Звериная жестокость, ядовитая лживость, кровожадность — Марлин разбирала по косточкам каждое слово Лестрейнджа, каждый его поступок, каждую черту, но не могла ничего из этого углядеть. Зло под плащом и маской оказалось обычным человеком.

Нет, не обычным. К ним вообще это слово неприменимо. К тому же, насколько смогла понять из сухих книжных строк Марлин, обычные люди в ритуалистике не выживают.

Так что правильнее было сказать — «нормальным».

Нормальный человек, рассуждающий об убийствах, как о чём-то неприятном, но разумном? К тому же, что такое норма? Некое усреднённое значение, почему-то признанное благоприятным. Опять же, не для них.

Адекватным? Вменяемым?

Адекватный, вменяемый человек не пойдёт пытать и убивать налево и направо! Даже за благородную идею!

Но ведь последние «уступки» в Ордене грозят превратиться в те самые пытки и убийства без разбора правых и виноватых — лишь бы выместить боль и гнев. Не может же Дамблдор этого не осознавать?
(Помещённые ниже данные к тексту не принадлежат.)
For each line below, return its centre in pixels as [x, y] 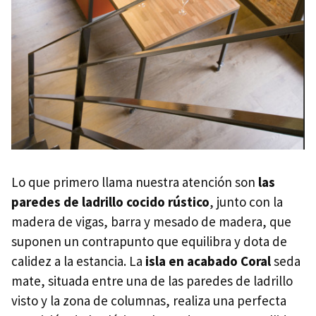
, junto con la [246, 201]
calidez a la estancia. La [78, 261]
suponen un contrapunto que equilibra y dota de [149, 241]
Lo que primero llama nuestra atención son [135, 182]
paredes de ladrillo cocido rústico [110, 201]
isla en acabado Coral [208, 261]
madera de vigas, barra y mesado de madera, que [151, 221]
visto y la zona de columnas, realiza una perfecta [149, 300]
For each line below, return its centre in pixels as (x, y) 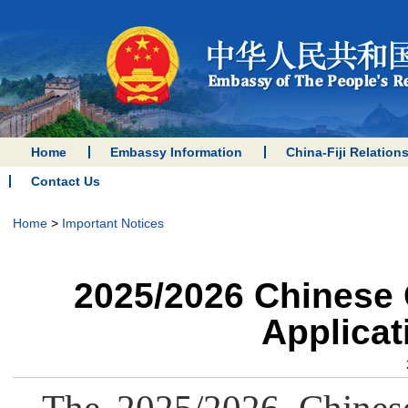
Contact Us (66, 181)
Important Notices (112, 223)
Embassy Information (176, 152)
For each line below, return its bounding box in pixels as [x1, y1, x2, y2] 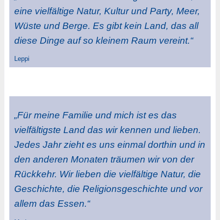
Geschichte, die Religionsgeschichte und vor [14, 184, 202, 194]
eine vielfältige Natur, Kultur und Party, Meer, [14, 5, 200, 16]
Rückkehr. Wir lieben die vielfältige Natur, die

А раз осознаёт, но всё равно допускает? Раз, зная, что на другой стороне такие же живые люди, намеренно использует обезличенное понятие «зло»? И красит мир в два цвета, заставляя и других верить, что нет других цветов?

Пытки и убийства — это зло. Значит, Орден Феникса — зло? Но ведь Пожиратели однозначно не добро…

Стоп. Как она может осуждать Дамблдора, если сама даже в мыслях пытается поделить мир на чёрное и белое?

Как она вообще может осуждать Дамблдора?

К третьему дню подобных размышлений Марлин готова была на стенку лезть. Мысли — здравые, вроде, но совершенно кощунственные — бегали в её голове по кругу, как игрушечный паровозик по кругу из рельс и шпал, и ни на минуту не останавливались. Она не понимала, как можно после двадцати пяти лет в стройной системе ценностей такое думать вообще. Она не понимала, как можно было двадцать пять лет жить бездумно. Она вообще ничего не понимала!

— Чего не понимаешь?

Марлин подавила желание запустить в заглянувшего за ширму соседа чем-нибудь тяжёлым. Это всё он, сволочь, виноват! Заронил в голову одним своим видом зерно сомнения — вот оно и расцвело, как матушкины фиалки по весне. Она уже сама с собой разговаривать начала — до палаты для душевнобольных в Мунго рукой подать.

Сволочь?.. Запустить?..

Откуда в ней, покладистой и беспроблемной, вдруг взялось столько яркой и острой злости, Марлин тоже не понимала. Раздражало всё: затянутые речи Дамблдора, насмешливое пренебрежение Грюма, душная забота матери… Лестрейнджа — так вообще убить иногда хотелось.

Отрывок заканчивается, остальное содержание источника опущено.